While the NEA's new language does not endorse merit pay, it no longer eschews it.

NEA President Dennis Van Roekel maintained that the shift was merely a linguistic one. "Before it started with what we were opposed to. We believed the resolution statement should be stated in the positive and not the negative," Van Roekel told The Huffington Post. He added it does not represent a change in policy, he said.

That said, the NEA does not outright oppose all performance pay compensation systems -- the terminology used by the first version of the resolution. Van Roekel said the NEA supports pay systems that have a "professional level" starting pay, that "the movement through the pay system should be based on things that you can measure" and that "there ought to be enhancements for things that make a difference."

Altering compensation systems, he said, is key because "we lose 47 percent of all teachers in their first five years. We have a real retention problem."

Where, exactly, does the NEA stand? "We're opposed to merit pay based on subjective measures. We're opposed to performance-based pay based on test scores," Van Roekel said.

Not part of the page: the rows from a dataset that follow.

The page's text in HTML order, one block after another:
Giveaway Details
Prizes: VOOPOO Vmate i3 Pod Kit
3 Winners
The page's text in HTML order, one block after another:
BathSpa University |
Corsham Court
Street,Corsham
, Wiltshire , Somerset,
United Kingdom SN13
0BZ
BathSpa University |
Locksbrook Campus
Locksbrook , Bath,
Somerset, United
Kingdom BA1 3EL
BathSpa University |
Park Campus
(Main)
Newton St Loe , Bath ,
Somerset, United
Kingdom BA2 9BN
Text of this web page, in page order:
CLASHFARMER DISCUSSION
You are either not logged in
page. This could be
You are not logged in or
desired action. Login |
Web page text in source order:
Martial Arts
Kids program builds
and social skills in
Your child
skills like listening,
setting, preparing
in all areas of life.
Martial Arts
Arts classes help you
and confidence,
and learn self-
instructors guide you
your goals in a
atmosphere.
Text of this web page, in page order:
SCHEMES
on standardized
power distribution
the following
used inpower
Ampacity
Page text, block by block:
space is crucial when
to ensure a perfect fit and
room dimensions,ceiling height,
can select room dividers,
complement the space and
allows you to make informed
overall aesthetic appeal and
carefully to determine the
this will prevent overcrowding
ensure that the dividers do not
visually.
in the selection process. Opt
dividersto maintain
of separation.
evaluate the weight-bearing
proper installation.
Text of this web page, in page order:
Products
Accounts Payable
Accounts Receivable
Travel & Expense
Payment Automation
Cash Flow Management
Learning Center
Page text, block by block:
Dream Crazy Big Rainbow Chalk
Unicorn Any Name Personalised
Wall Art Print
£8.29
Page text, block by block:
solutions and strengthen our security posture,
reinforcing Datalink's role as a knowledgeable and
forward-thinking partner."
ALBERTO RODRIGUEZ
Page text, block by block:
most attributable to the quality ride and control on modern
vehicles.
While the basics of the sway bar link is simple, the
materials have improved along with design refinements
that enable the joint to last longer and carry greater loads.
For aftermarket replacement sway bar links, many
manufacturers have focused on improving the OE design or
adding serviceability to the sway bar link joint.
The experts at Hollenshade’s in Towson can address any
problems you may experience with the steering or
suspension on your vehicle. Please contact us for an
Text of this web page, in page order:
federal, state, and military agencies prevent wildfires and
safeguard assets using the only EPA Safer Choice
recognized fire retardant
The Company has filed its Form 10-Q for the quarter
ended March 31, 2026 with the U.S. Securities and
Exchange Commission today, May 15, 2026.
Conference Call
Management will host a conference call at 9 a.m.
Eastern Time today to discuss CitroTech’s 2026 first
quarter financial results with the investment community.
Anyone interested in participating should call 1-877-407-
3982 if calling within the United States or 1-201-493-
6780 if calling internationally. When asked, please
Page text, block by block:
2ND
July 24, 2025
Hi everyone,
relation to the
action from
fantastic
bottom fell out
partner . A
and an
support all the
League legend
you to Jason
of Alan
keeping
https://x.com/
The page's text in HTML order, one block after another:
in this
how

But, he added, "We are not opposed to performance-based pay methods that are bargained on the local level that are not based on subjective measures."

Mike Antonucci, a blogger who calls himself a watchdog of teachers' unions, first noted the shift on his blog . "I do think that it's an acknowledgement that performance pay is no longer a fringe issue that they can just oppose," Antonucci told HuffPost. "That parallels what they do with their teacher evaluation issue."

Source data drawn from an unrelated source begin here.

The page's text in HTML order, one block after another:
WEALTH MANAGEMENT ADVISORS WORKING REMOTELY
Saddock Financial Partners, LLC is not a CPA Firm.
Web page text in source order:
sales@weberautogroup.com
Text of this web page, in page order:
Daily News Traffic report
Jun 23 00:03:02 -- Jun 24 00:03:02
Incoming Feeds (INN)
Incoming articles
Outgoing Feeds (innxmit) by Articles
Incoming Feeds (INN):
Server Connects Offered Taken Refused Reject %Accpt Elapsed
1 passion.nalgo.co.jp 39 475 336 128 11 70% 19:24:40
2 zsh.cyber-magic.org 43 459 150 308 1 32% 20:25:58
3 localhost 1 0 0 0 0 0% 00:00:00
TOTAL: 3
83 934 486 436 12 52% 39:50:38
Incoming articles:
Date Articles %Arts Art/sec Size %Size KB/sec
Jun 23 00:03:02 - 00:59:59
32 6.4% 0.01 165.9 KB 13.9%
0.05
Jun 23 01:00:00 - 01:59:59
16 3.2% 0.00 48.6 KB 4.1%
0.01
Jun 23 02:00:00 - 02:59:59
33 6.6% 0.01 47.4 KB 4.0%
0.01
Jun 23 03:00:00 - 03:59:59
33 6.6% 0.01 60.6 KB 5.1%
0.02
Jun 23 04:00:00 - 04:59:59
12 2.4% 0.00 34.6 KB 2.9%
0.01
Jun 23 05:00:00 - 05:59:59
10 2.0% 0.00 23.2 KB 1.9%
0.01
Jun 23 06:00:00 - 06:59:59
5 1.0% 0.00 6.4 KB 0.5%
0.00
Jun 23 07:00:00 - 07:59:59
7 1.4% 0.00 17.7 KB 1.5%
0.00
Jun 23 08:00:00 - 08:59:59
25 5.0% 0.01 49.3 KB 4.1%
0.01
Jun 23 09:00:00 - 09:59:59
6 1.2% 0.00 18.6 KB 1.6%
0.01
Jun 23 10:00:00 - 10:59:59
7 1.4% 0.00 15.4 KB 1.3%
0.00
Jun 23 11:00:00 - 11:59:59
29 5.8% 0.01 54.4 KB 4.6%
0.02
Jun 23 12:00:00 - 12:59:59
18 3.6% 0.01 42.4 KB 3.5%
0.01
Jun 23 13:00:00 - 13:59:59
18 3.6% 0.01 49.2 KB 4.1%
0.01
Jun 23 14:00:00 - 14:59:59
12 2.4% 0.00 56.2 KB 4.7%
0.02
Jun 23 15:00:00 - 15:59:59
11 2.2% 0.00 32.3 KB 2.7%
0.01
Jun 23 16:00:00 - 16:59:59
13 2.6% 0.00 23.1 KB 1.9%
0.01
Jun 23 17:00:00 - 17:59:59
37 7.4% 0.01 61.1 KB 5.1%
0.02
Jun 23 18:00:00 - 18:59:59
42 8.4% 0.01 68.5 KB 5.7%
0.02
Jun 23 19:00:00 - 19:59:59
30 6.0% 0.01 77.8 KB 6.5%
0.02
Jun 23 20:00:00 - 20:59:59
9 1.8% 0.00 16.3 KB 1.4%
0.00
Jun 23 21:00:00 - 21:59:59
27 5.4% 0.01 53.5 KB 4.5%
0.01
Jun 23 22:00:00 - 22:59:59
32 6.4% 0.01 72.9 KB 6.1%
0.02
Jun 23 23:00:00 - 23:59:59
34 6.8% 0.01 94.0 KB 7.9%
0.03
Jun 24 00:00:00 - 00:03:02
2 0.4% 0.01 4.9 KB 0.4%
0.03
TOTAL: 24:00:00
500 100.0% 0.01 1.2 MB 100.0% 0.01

"I think we are taking a real step forward," Van Roekel said. "We want to be part of a discussion about evaluations."

The shift on merit pay, according to Richard Lee Colvin, executive director of Education Sector, recognizes the reality that several NEA affiliates are already operating under such systems. "This is neutral language that allows them to state what they're for instead of what they're against," he said. "In that sense, it's a positive step. Getting the NEA to say what they're in favor of takes them out of the realm of just blocking any kind of reform."

While the linguistic shift probably won't cause a sea change in the union's day-to-day functioning, Colvin said it has political significance. "They're not going to file the first missile anymore, but it doesn't mean that they're not opposed," he said.

Just this week, the issue tore into union relations in Ogden, Utah, where the school district refuses to negotiate contracts with teachers with plans to base salary on performance.

The new merit pay language mirrors the evaluation policy: both seem to align the union with education reform efforts more than ever before, but come with major caveats. In the case of evaluations, the union affirmed that for the first time it would support calculating students' test scores on standardized tests as part of teacher reviews -- but not with any tests currently in existence.

Still, Geoffrey Canada, founder of Harlem Children's Zone and a prominent face of the education reform movement, lauded the measures. "When people start hearing there are other options out there, the unions have to get in front of this need to change and quit being the ones that say 'no, no, no' all the time and join this movement to transform American education," Canada told HuffPost. "This is long overdue. There is absolutely no reason the absolute worst teacher in New York City should get the same salary increase and rewards as the very best teacher in the whole city."

"Teachers' unions are under tremendous pressure," Colvin said. "They're trying to maintain relevance and influence. They're in a tough spot and I think, while this precise move might not be that significant, it shows a general increasing awareness that their public positions of hostility to a lot of the current reform ideas are hurting them more than helping them."